A workflow run is not automatically a downstream contract.

That distinction matters because a workflow usually produces many files that help it run, debug, or explain itself, but only a smaller set of files should be safe for another human, notebook, or pipeline to trust as published outputs.

This module is about drawing that line on purpose.

You will learn how to:

  • separate internal workflow state from public deliverables
  • version a publish boundary so downstream expectations stay stable
  • use manifests, checksums, reports, and provenance without confusing their jobs
  • review publish drift before downstream trust is damaged

The capstone corroboration surface for this module is the versioned bundle under publish/v1/, especially summary.json, summary.tsv, report/index.html, manifest.json, provenance.json, and discovered_samples.json.

Why this module exists

Many workflows fail at the exact moment they seem most useful: when someone tries to use their outputs downstream.

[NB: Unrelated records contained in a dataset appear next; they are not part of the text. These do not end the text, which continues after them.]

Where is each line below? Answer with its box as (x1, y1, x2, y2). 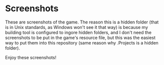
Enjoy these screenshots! (5, 54, 57, 60)
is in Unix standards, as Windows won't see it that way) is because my (5, 24, 148, 30)
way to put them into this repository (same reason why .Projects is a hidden (5, 40, 159, 45)
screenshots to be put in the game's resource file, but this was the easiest (5, 35, 156, 41)
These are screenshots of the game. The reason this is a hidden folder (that (5, 19, 159, 25)
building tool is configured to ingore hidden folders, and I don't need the (5, 29, 152, 35)
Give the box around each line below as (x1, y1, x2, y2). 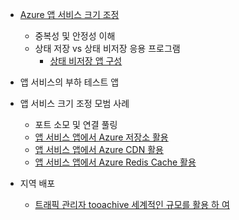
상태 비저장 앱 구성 (49, 55, 123, 67)
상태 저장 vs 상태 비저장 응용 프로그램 (34, 43, 181, 54)
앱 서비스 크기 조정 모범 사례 (19, 98, 130, 109)
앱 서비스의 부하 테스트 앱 (19, 76, 120, 88)
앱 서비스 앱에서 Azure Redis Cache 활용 (34, 156, 197, 168)
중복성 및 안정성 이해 (34, 30, 116, 42)
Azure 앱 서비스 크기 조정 (19, 9, 120, 20)
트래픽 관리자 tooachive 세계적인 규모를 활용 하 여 (34, 199, 230, 210)
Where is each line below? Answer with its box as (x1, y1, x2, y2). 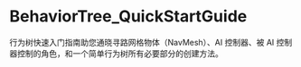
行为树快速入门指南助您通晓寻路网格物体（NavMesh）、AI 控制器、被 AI (9, 37, 275, 47)
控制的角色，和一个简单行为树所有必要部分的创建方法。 (16, 47, 223, 59)
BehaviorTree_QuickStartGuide (9, 6, 248, 27)
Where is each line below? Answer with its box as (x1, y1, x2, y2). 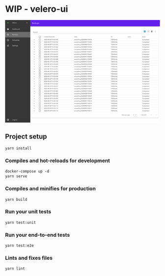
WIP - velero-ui (5, 3, 68, 15)
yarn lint (5, 266, 26, 271)
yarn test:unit (5, 220, 36, 225)
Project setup (5, 132, 48, 140)
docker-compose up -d (5, 169, 50, 174)
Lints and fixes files (5, 254, 53, 261)
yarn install (5, 146, 32, 151)
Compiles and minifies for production (5, 185, 96, 192)
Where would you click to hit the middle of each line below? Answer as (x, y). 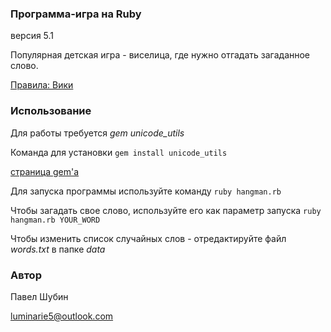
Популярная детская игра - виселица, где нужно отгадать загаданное (160, 55)
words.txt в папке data (58, 249)
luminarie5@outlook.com (62, 316)
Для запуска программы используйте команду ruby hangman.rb (146, 191)
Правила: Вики (42, 85)
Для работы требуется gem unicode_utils (97, 133)
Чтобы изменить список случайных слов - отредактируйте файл (148, 238)
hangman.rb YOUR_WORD (55, 220)
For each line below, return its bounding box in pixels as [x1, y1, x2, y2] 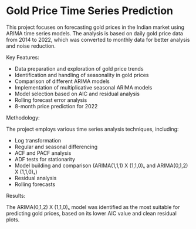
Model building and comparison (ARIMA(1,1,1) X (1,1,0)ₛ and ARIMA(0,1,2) [14, 162, 188, 169]
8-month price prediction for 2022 [14, 102, 98, 109]
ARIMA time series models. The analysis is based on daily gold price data [6, 29, 184, 36]
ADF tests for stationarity [14, 155, 75, 162]
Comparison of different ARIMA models [14, 78, 110, 85]
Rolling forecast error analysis [14, 96, 87, 104]
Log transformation [14, 137, 62, 144]
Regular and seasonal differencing [14, 143, 98, 150]
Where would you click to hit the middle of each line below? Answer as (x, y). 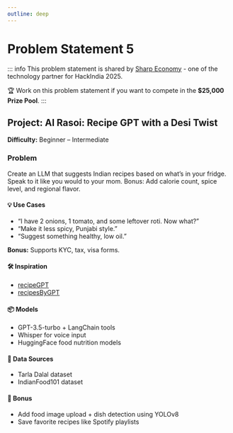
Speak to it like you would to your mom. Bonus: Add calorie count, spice (112, 181)
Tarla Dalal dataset (45, 375)
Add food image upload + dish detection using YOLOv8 (98, 414)
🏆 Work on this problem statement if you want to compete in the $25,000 (116, 90)
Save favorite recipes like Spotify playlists (78, 422)
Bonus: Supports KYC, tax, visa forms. (64, 249)
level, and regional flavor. (44, 189)
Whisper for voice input (52, 335)
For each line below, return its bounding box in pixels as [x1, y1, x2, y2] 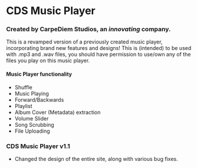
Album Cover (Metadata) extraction [14, 109, 101, 116]
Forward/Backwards [14, 96, 64, 103]
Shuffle [14, 83, 32, 90]
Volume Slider [14, 115, 49, 122]
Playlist [14, 102, 32, 109]
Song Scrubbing [14, 121, 54, 128]
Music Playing [14, 90, 49, 97]
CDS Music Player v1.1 [6, 142, 71, 150]
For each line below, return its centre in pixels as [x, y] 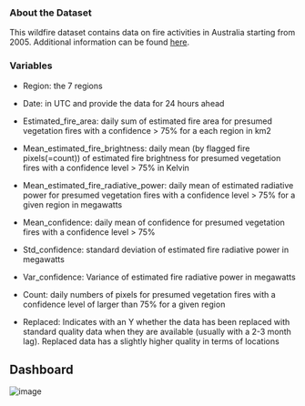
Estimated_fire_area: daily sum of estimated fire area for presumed [147, 121]
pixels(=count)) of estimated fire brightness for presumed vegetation [152, 157]
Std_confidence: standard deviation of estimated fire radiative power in [156, 249]
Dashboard [41, 369]
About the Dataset [51, 13]
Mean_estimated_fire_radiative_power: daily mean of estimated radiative [158, 185]
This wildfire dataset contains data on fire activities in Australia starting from [152, 33]
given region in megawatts [72, 204]

Typical failure patterns look like this:

  • downstream consumers read from results/ because no publish contract is visible
  • report files are treated as the contract even though they are meant for humans
  • manifests exist but do not clearly defend the bundle
  • published paths drift without a deliberate version change

This module repairs those problems by teaching publish surfaces as contracts, not as accidental folders.

Study route

flowchart LR
  overview["Overview"] --> core1["Core 1: internal vs public"]
  core1 --> core2["Core 2: versioned publish boundary"]
  core2 --> core3["Core 3: manifest and integrity evidence"]
  core3 --> core4["Core 4: machine vs human publish surfaces"]
  core4 --> core5["Core 5: publish drift review"]
  core5 --> example["Worked example"]
  example --> practice["Exercises and answers"]
  practice --> glossary["Glossary"]

Read the module in that order if the publish boundary still feels fuzzy.

If you already know the basic problem, use this shortcut:

  • open Core 2 if your question is mostly about versioning and compatibility
  • open Core 3 if your question is mostly about manifests, checksums, and validation
  • open Core 5 if your question is mostly about review and downstream risk

Module map

Page Purpose
Overview explains the module promise and study route
Internal Results versus Public Contracts teaches the first and most important split
Versioned Publish Boundaries and Compatible Change teaches versioning, compatibility, and path stability
Manifests, Checksums, and Bundle Integrity teaches how a publish bundle defends itself
Reports, File APIs, and Human versus Machine Surfaces teaches which artifacts are for machines, humans, or both
Reviewing Publish Drift and Downstream Risk teaches how to review publish changes before trust is lost
Worked Example: Promoting Results into a Versioned Publish Bundle walks through a concrete publish-boundary design
Exercises gives five mastery exercises
Exercise Answers explains model answers and review logic
Glossary keeps the module vocabulary stable

What should be clear by the end

By the end of this module, you should be able to explain:

  • why results/ and publish/v1/ are different promises
  • when a publish change requires a version change
  • why a manifest is not the same thing as a report
  • how provenance and checksums support downstream trust
  • how to review a published bundle as a contract rather than a convenience folder

Capstone route

Use the capstone only after the local module ideas are already legible.

Best corroboration surfaces for this module:

  • capstone/workflow/rules/summarize_report.smk
  • capstone/workflow/rules/publish.smk
  • capstone/workflow/contracts/FILE_API.md
  • capstone/publish/v1/
  • Capstone Review Worksheet

Useful proof route:

snakemake -n
snakemake publish/v1/manifest.json
python scripts/verify_publish.py --publish publish/v1

The point of that route is not just to run the workflow. It is to inspect whether the published bundle still deserves downstream trust.